Michael Kimmel has been researching that question for many years, and has written several books about it. Kimmel is distinguished professor of sociology at the State University of New York and a leading authority on male sexual violence. He was an expert witness for the prosecution in a high-profile rape scandal at the University of Colorado a few years ago, where numerous football players and recruits were charged with sexual assault.
Kimmel has also been an expert witness for the civil rights division of the Department of Justice in sex discrimination cases involving the Citadel and Virginia Military Institute. That’s the same federal division that is currently investigating how the Missoula police, county attorney’s office, and UM have handled sexual assault allegations over the last three years.
One of the leading assumptions about why men rape is that they are overcome by lust and testosterone, and in certain situations, just can’t help themselves.
“Rape is not a crime that is driven by lust,” Kimmel said. “Rape is a crime that is driven by contempt – it’s driven by contempt for women, by seeing women as basically the object of a conquest. And if she doesn’t want to [have sex], [these] men feel entitled to take what they want anyway.”
Kimmel calls it an “adversarial” view of sex, where men are competing against the woman – and someone must win.
“Where women have something that men want and men have to break down their resistance and conquer them. So if she gives and he gets, then he wins and she loses.”

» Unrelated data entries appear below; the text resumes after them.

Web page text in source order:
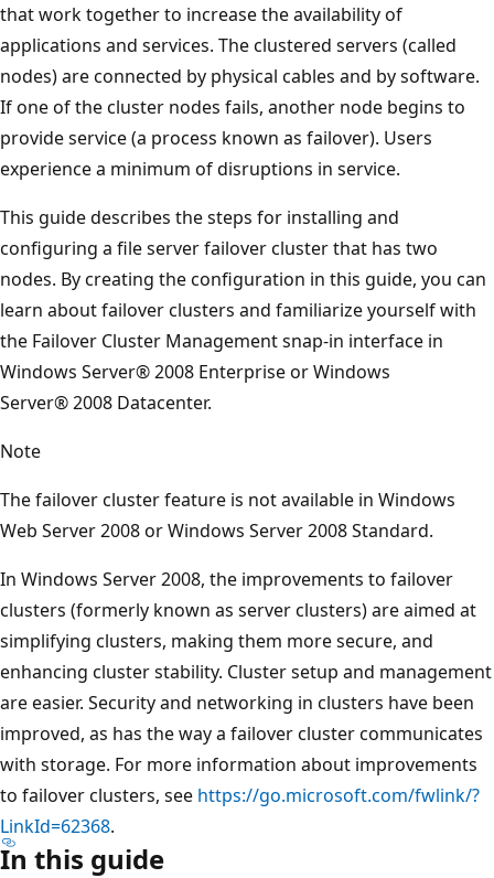
that work together to increase the availability of
applications and services. The clustered servers (called
nodes) are connected by physical cables and by software.
If one of the cluster nodes fails, another node begins to
provide service (a process known as failover). Users
experience a minimum of disruptions in service.
This guide describes the steps for installing and
configuring a file server failover cluster that has two
nodes. By creating the configuration in this guide, you can
learn about failover clusters and familiarize yourself with
the Failover Cluster Management snap-in interface in
Windows Server® 2008 Enterprise or Windows
Server® 2008 Datacenter.
Note
The failover cluster feature is not available in Windows
Web Server 2008 or Windows Server 2008 Standard.
In Windows Server 2008, the improvements to failover
clusters (formerly known as server clusters) are aimed at
simplifying clusters, making them more secure, and
enhancing cluster stability. Cluster setup and management
are easier. Security and networking in clusters have been
improved, as has the way a failover cluster communicates
with storage. For more information about improvements
to failover clusters, see https://go.microsoft.com/fwlink/?
LinkId=62368.
In this guide
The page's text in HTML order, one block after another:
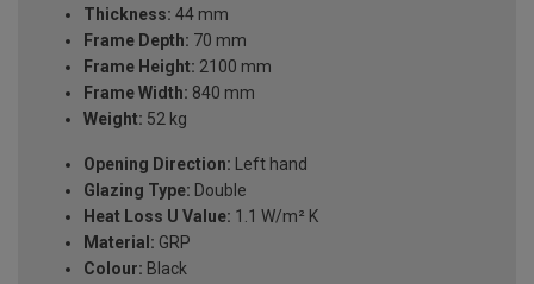
Thickness: 44 mm
Frame Depth: 70 mm
Frame Height: 2100 mm
Frame Width: 840 mm
Weight: 52 kg
Opening Direction: Left hand
Glazing Type: Double
Heat Loss U Value: 1.1 W/m² K
Material: GRP
Colour: Black
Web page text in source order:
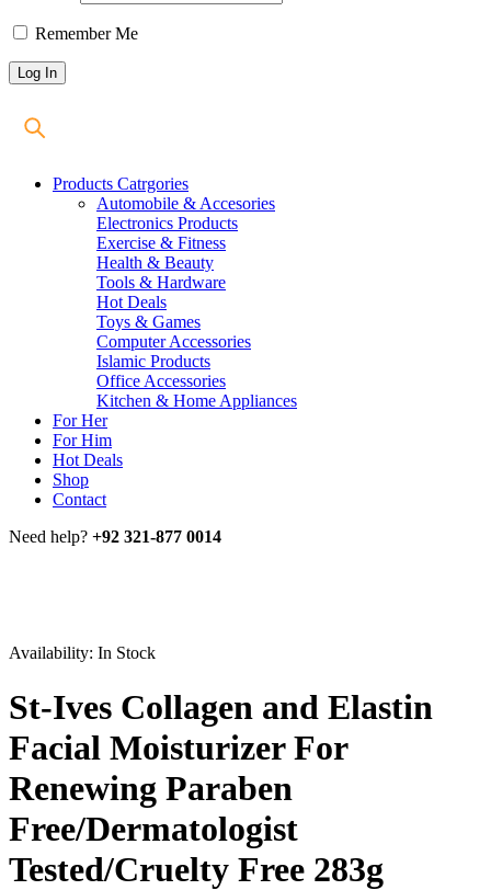
Remember Me
Products Catrgories
Automobile & Accesories
Electronics Products
Exercise & Fitness
Health & Beauty
Tools & Hardware
Hot Deals
Toys & Games
Computer Accessories
Islamic Products
Office Accessories
Kitchen & Home Appliances
For Her
For Him
Hot Deals
Shop
Contact
Need help? +92 321-877 0014
Availability: In Stock
St-Ives Collagen and Elastin
Facial Moisturizer For
Renewing Paraben
Free/Dermatologist
Tested/Cruelty Free 283g
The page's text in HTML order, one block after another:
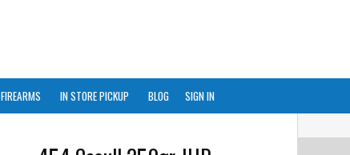
FIREARMS IN STORE PICKUP BLOG SIGN IN
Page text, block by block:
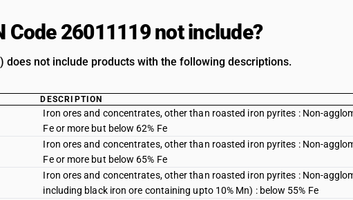
Code 26011119 not include?
does not include products with the following descriptions.
DESCRIPTION
Iron ores and concentrates, other than roasted iron pyrites : Non-
Fe or more but below 62% Fe
Iron ores and concentrates, other than roasted iron pyrites : Non-
Fe or more but below 65% Fe
Iron ores and concentrates, other than roasted iron pyrites : Non-
including black iron ore containing upto 10% Mn) : below 55% Fe

Peer support for this attitude of sex as a competition is strong, according to Kimmel. He says men are often encouraged at a young age by their male peers not to listen to “no” from a woman, but to continue to pressure her to “give in.”
And then there is the sanctioned aggression that is hard to turn off.
“This is why for example the military and sports, that foster aggression, tend to also be arenas in which there’s an elevated risk of sexual assault,” said Kimmel.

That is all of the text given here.